Required action: In the entries below, find the line with "ちゃん」の新グッズを、創業" and the line with "Susunan Pemain dalam Menghadapi", then retype both and everything between them exactly. Do not copy the pictures.

Extracted entries:
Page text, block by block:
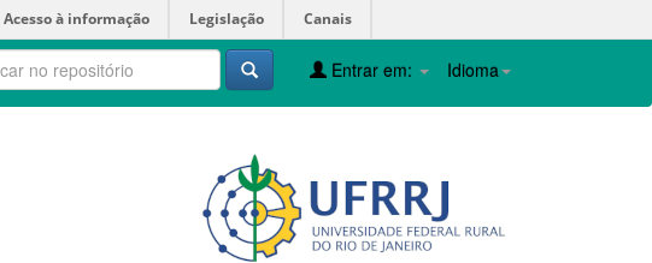
Acesso à informação Legislação Canais
Idioma
Entrar em:
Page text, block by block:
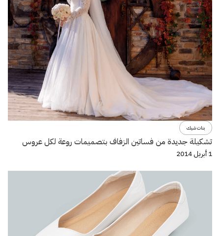
بنات شيك
تشكيلة جديدة من فساتين الزفاف بتصميمات روعة لكل عروس
1 أبريل 2014
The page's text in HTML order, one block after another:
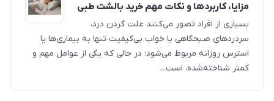
مزایا، کاربردها و نکات مهم خرید بالشت طبی
بسیاری از افراد تصور می‌کنند علت گردن درد،
سردردهای صبحگاهی یا خواب بی‌کیفیت تنها به بیماری‌ها یا
استرس روزانه مربوط می‌شود؛ در حالی که یکی از عوامل مهم و
کمتر شناخته‌شده، است...
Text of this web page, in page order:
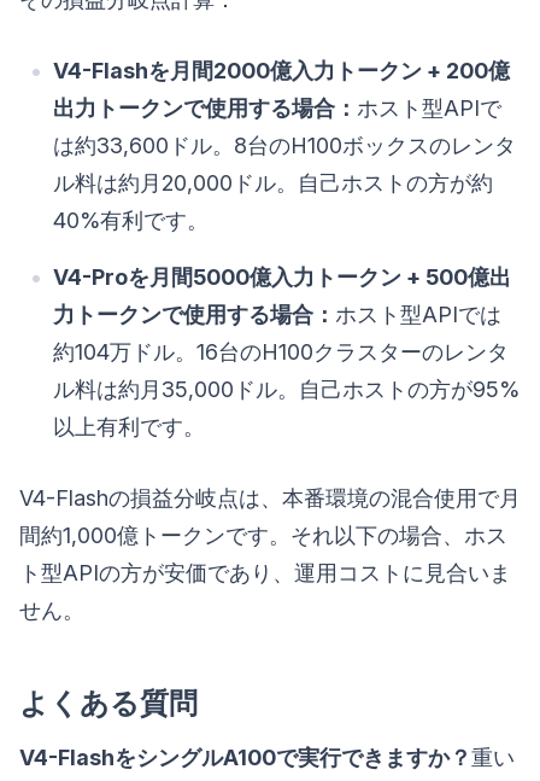
V4-Flashを月間2000億入力トークン + 200億
出力トークンで使用する場合： ホスト型APIで
は約33,600ドル。8台のH100ボックスのレンタ
ル料は約月20,000ドル。自己ホストの方が約
40%有利です。
V4-Proを月間5000億入力トークン + 500億出
力トークンで使用する場合： ホスト型APIでは
約104万ドル。16台のH100クラスターのレンタ
ル料は約月35,000ドル。自己ホストの方が95%
以上有利です。
V4-Flashの損益分岐点は、本番環境の混合使用で月
間約1,000億トークンです。それ以下の場合、ホス
ト型APIの方が安価であり、運用コストに見合いま
せん。
よくある質問
V4-FlashをシングルA100で実行できますか？重い
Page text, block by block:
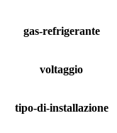
gas-refrigerante
voltaggio
tipo-di-installazione
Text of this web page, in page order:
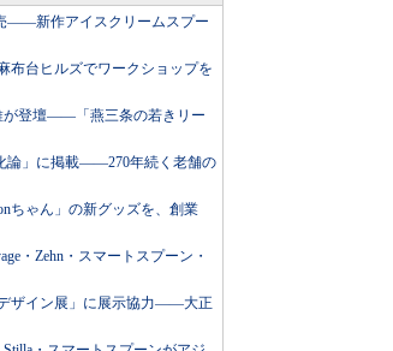
――新作アイスクリームスプー
布台ヒルズでワークショップを
が登壇――「燕三条の若きリー
論」に掲載――270年続く老舗の
ちゃん」の新グッズを、創業
・Zehn・スマートスプーン・
ザイン展」に展示協力――大正
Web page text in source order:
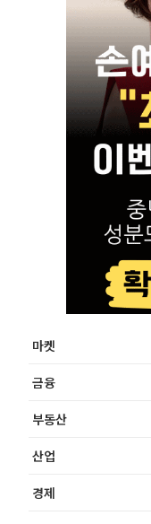
마켓
금융
부동산
산업
경제
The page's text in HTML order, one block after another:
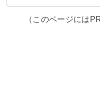
（このページには
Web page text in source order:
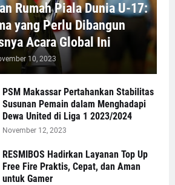
Rumah Piala Dunia U-17:
yang Perlu Dibangun
Acara Global Ini
10, 2023
PSM Makassar Pertahankan Stabilitas
Susunan Pemain dalam Menghadapi
Dewa United di Liga 1 2023/2024
November 12, 2023
RESMIBOS Hadirkan Layanan Top Up
Free Fire Praktis, Cepat, dan Aman
untuk Gamer
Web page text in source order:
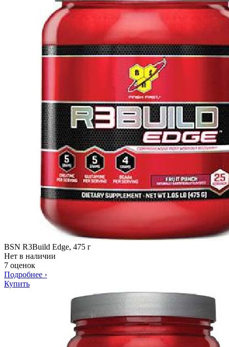
BSN R3Build Edge, 475 г
Нет в наличии
7 оценок
Подробнее ›
Купить
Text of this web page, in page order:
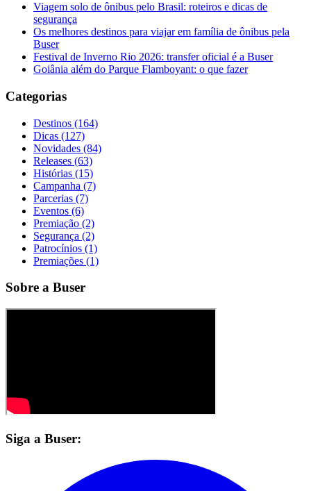
Viagem solo de ônibus pelo Brasil: roteiros e dicas de
segurança
Os melhores destinos para viajar em família de ônibus pela
Buser
Festival de Inverno Rio 2026: transfer oficial é a Buser
Goiânia além do Parque Flamboyant: o que fazer
Categorias
Destinos (164)
Dicas (127)
Novidades (84)
Releases (63)
Histórias (15)
Campanha (7)
Parcerias (7)
Eventos (6)
Premiação (2)
Segurança (2)
Patrocínios (1)
Premiações (1)
Sobre a Buser
Siga a Buser:
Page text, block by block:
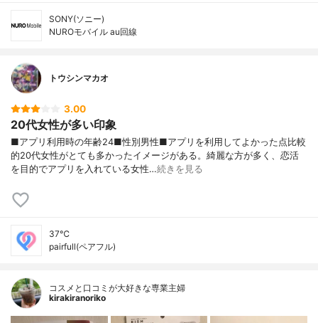
SONY(ソニー)
NUROモバイル au回線
トウシンマカオ
3.00
20代女性が多い印象
■アプリ利用時の年齢24■性別男性■アプリを利用してよかった点比較
的20代女性がとても多かったイメージがある。綺麗な方が多く、恋活
を目的でアプリを入れている女性…続きを見る
37℃
pairfull(ペアフル)
コスメと口コミが大好きな専業主婦
kirakiranoriko
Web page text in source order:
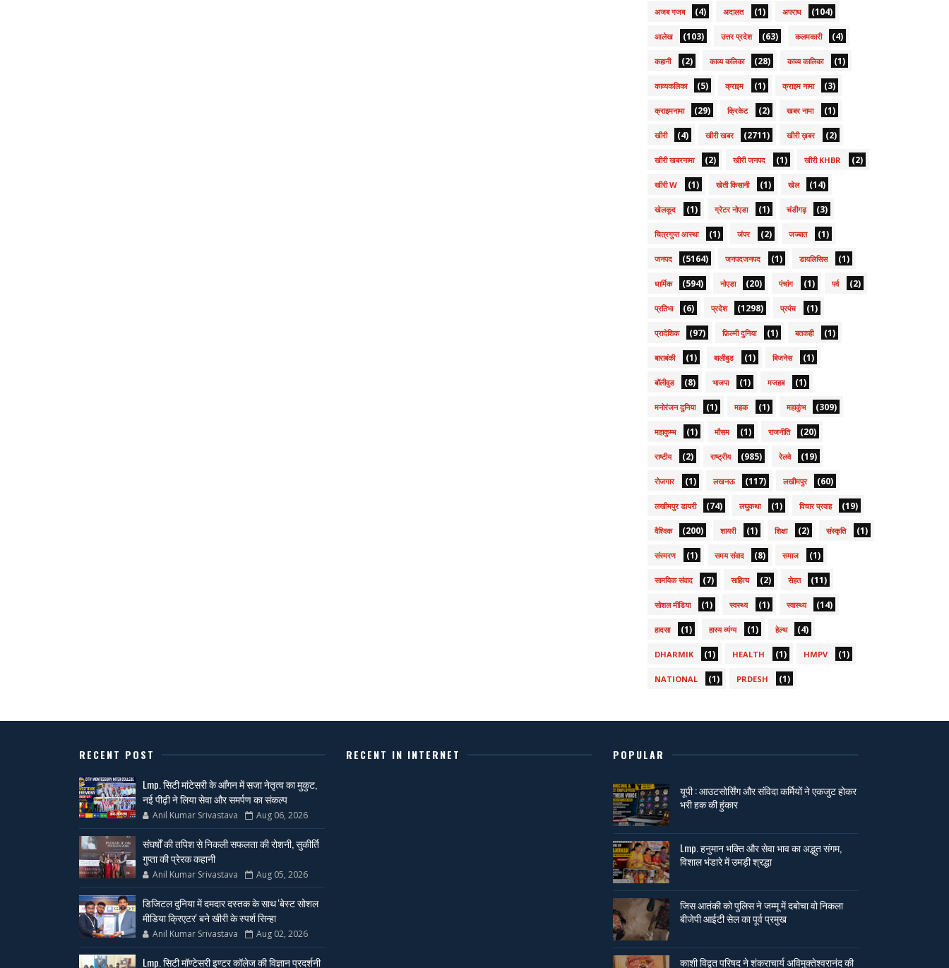
अजब गजब (4) अदालत (1) अपराध (104)
आलेख (103) उत्तर प्रदेश (63) कलमकारी (4)
कहानी (2) काव्य कलिका (28) काव्य कालिका (1)
काव्यकलिका (5) क्राइम (1) क्राइम नामा (3)
क्राइमनामा (29) क्रिकेट (2) खबर नामा (1)
खीरी (4) खीरी खबर (2711) खीरी ख़बर (2)
खीरी खबरनामा (2) खीरी जनपद (1) खीरी KHBR (2)
खीरी W (1) खेती किसानी (1) खेल (14)
खेलकूद (1) ग्रेटर नोएडा (1) चंडीगढ़ (3)
चित्रगुप्त आस्था (1) जंपर (2) जज्बात (1)
जनपद (5164) जनपदजनपद (1) डायलिसिस (1)
धार्मिक (594) नोएडा (20) पंचांग (1) पर्व (2)
प्रतिभा (6) प्रदेश (1298) प्रपंच (1)
प्रादेशिक (97) फ़िल्मी दुनिया (1) बतकही (1)
बाराबंकी (1) बालीबुड (1) बिजनेस (1)
बॉलीवुड (8) भाजपा (1) मजहब (1)
मनोरंजन दुनिया (1) महक (1) महाकुंभ (309)
महाकुम्भ (1) मौसम (1) राजनीति (20)
राष्टीय (2) राष्ट्रीय (985) रेलवे (19)
रोजगार (1) लखनऊ (117) लखीमपुर (60)
लखीमपुर डायरी (74) लघुकथा (1) विचार प्रवाह (19)
वैश्विक (200) शायरी (1) शिक्षा (2) संस्कृति (1)
संस्मरण (1) समय संवाद (8) समाज (1)
सामयिक संवाद (7) साहित्य (2) सेहत (11)
सोशल मीडिया (1) स्वस्थ्य (1) स्वास्थ्य (14)
हादसा (1) हास्य व्यंग्य (1) हेल्थ (4)
DHARMIK (1) HEALTH (1) HMPV (1)
NATIONAL (1) PRDESH (1)
RECENT POST
Lmp. सिटी मांटेसरी के आँगन में सजा नेतृत्व का मुकुट,
नई पीढ़ी ने लिया सेवा और समर्पण का संकल्प
Anil Kumar Srivastava Aug 06, 2026
संघर्षों की तपिश से निकली सफलता की रोशनी, सुकीर्ति
गुप्ता की प्रेरक कहानी
Anil Kumar Srivastava Aug 05, 2026
डिजिटल दुनिया में दमदार दस्तक के साथ 'बेस्ट सोशल
मीडिया क्रिएटर' बने खीरी के स्पर्श सिन्हा
Anil Kumar Srivastava Aug 02, 2026
Lmp. सिटी मॉण्टेसरी इण्टर कॉलेज की विज्ञान प्रदर्शनी
RECENT IN INTERNET POPULAR
यूपी : आउटसोर्सिंग और संविदा कर्मियों ने एकजुट होकर
भरी हक की हुंकार
Lmp. हनुमान भक्ति और सेवा भाव का अद्भुत संगम,
विशाल भंडारे में उमड़ी श्रद्धा
जिस आतंकी को पुलिस ने जम्मू में दबोचा वो निकला
बीजेपी आईटी सेल का पूर्व प्रमुख
काशी विद्वत परिषद ने शंकराचार्य अविमुक्तेश्वरानंद की
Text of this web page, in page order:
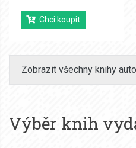
Chci koupit
Zobrazit všechny knihy
Výběr knih
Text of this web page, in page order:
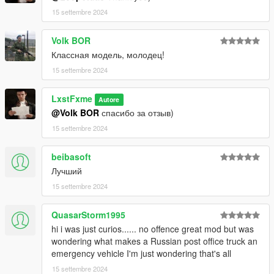
15 settembre 2024
Volk BOR
Классная модель, молодец!
15 settembre 2024
LxstFxme Autore
@Volk BOR спасибо за отзыв)
15 settembre 2024
beibasoft
Лучший
15 settembre 2024
QuasarStorm1995
hi i was just curios...... no offence great mod but was
wondering what makes a Russian post office truck an
emergency vehicle I'm just wondering that's all
15 settembre 2024
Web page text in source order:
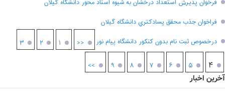
فرخوان پذيرش استعداد درخشان به شيوه استاد محور دانشگاه گيلان
فراخوان جذب محقق پسادکتري دانشگاه گيلان
درخصوص ثبت نام بدون کنکور دانشگاه پیام نور
<< ۱ ۲ ۳
۴ ۵ ۶ ۷ ۸ ۹ >>
آخرین اخبار
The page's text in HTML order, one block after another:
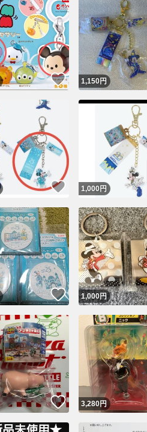
いいね！
1,150円
いいね！
1,000 円
いいね！
1,000円
いいね！
3,280円
検索条件の通知設定
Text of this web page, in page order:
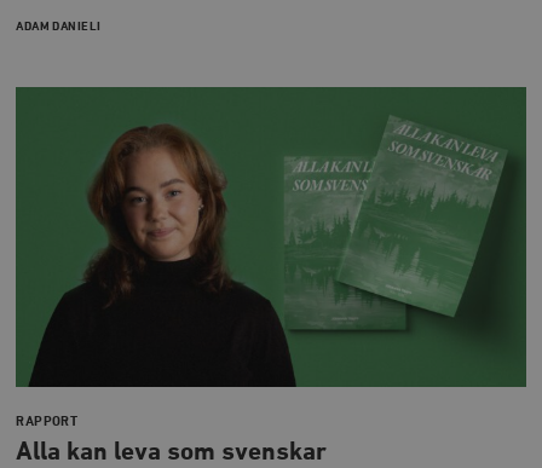
ADAM DANIELI
RAPPORT
Alla kan leva som svenskar
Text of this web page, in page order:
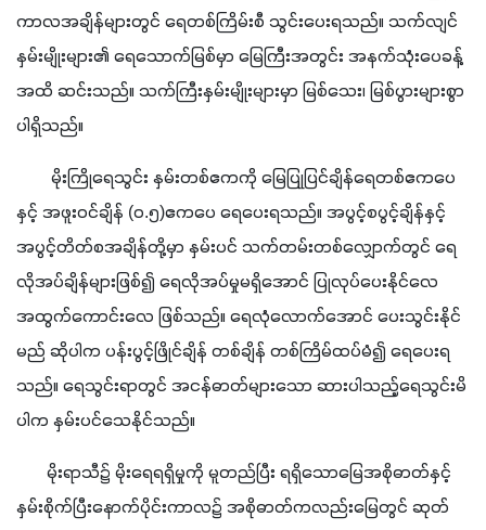
ကာလအချိန်များတွင် ရေတစ်ကြိမ်းစီ သွင်းပေးရသည်။ သက်လျင်
နှမ်းမျိုးများ၏ ရေသောက်မြစ်မှာ မြေကြီးအတွင်း အနက်သုံးပေခန့်
အထိ ဆင်းသည်။ သက်ကြီးနှမ်းမျိုးများမှာ မြစ်သေး၊ မြစ်ပွားများစွာ
ပါရှိသည်။
မိုးကြိုရေသွင်း နှမ်းတစ်ဧကကို မြေပြုုပြင်ချိန်ရေတစ်ဧကပေ
နှင့် အဖူးဝင်ချိန် (ဝ.၅)ဧကပေ ရေပေးရသည်။ အပွင့်စပွင့်ချိန်နှင့်
အပွင့်တိတ်စအချိန်တို့မှာ နှမ်းပင် သက်တမ်းတစ်လျှောက်တွင် ရေ
လိုအပ်ချိန်များဖြစ်၍ ရေလိုအပ်မှုမရှိအောင် ပြုလုပ်ပေးနိုင်လေ
အထွက်ကောင်းလေ ဖြစ်သည်။ ရေလုံလောက်အောင် ပေးသွင်းနိုင်
မည် ဆိုပါက ပန်းပွင့်ဖြိုင်ချိန် တစ်ချိန် တစ်ကြိမ်ထပ်မံ၍ ရေပေးရ
သည်။ ရေသွင်းရာတွင် အငန်ဓာတ်များသော ဆားပါသည့်ရေသွင်းမိ
ပါက နှမ်းပင်သေနိုင်သည်။
မိုးရာသီ၌ မိုးရေရရှိမှုကို မူတည်ပြီး ရရှိသောမြေအစိုဓာတ်နှင့်
နှမ်းစိုက်ပြီးနောက်ပိုင်းကာလ၌ အစိုဓာတ်ကလည်းမြေတွင် ဆုတ်
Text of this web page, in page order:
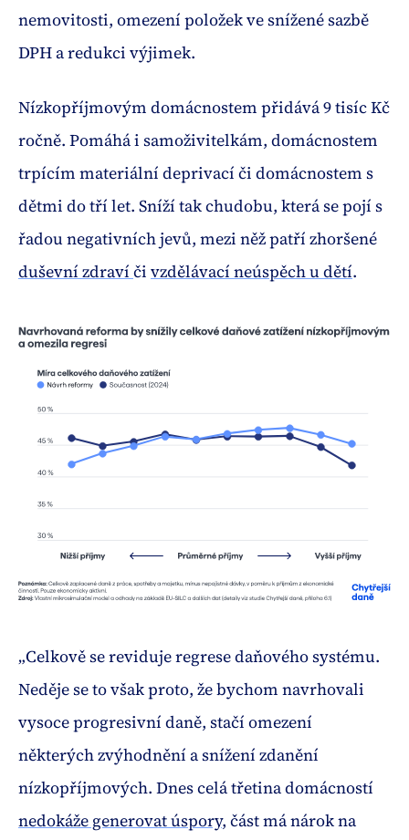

Reply to the task:
ちゃん」の新グッズを、創業
・Zehn・スマートスプーン・
ザイン展」に展示協力――大正
Web page text in source order:
마켓
금융
부동산
산업
경제
The page's text in HTML order, one block after another:
（このページには
Web page text in source order:
Rumah Piala Dunia U-17:
yang Perlu Dibangun
Acara Global Ini
10, 2023
PSM Makassar Pertahankan Stabilitas
Susunan Pemain dalam Menghadapi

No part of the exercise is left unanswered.